[Description of the task]
How many lines in the listing below include the word "typedef"? Answer with the number and nothing else.

[Source material]
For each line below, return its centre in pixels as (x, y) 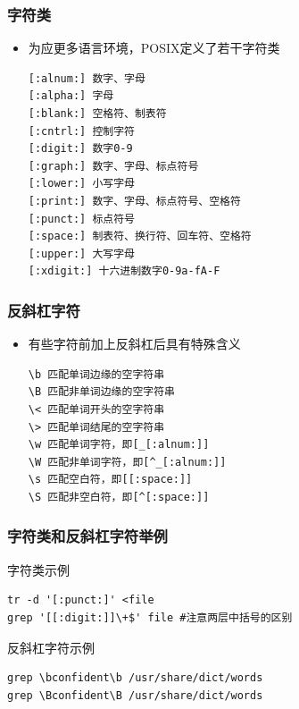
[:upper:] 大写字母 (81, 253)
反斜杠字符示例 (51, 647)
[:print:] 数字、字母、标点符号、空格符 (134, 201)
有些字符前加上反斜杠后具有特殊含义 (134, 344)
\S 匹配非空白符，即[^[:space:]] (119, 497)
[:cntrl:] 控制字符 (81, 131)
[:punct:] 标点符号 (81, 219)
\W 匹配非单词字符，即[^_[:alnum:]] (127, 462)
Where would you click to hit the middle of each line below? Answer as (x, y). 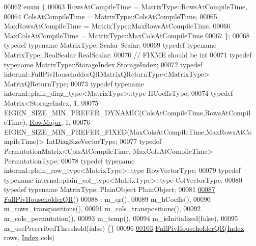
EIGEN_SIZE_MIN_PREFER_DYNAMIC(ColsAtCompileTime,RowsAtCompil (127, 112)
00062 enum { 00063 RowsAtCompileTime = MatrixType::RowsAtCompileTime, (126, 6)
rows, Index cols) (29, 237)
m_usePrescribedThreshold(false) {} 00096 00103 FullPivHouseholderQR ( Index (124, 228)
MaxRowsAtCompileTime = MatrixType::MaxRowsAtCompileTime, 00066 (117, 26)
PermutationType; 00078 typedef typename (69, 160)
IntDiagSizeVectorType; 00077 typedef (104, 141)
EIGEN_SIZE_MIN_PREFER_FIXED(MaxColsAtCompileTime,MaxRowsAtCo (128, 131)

---

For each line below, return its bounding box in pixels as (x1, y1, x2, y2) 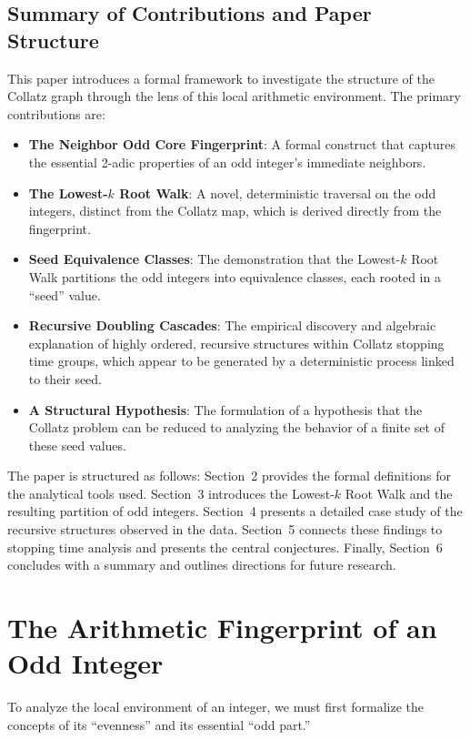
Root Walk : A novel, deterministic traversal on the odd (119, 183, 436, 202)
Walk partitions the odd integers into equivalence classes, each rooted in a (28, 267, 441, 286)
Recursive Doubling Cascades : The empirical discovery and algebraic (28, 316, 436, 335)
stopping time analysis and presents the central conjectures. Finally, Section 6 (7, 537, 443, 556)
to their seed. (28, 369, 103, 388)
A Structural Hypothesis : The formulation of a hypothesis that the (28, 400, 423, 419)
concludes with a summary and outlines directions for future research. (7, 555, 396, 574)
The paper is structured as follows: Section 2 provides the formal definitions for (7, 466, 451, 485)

[Solution for this task]
2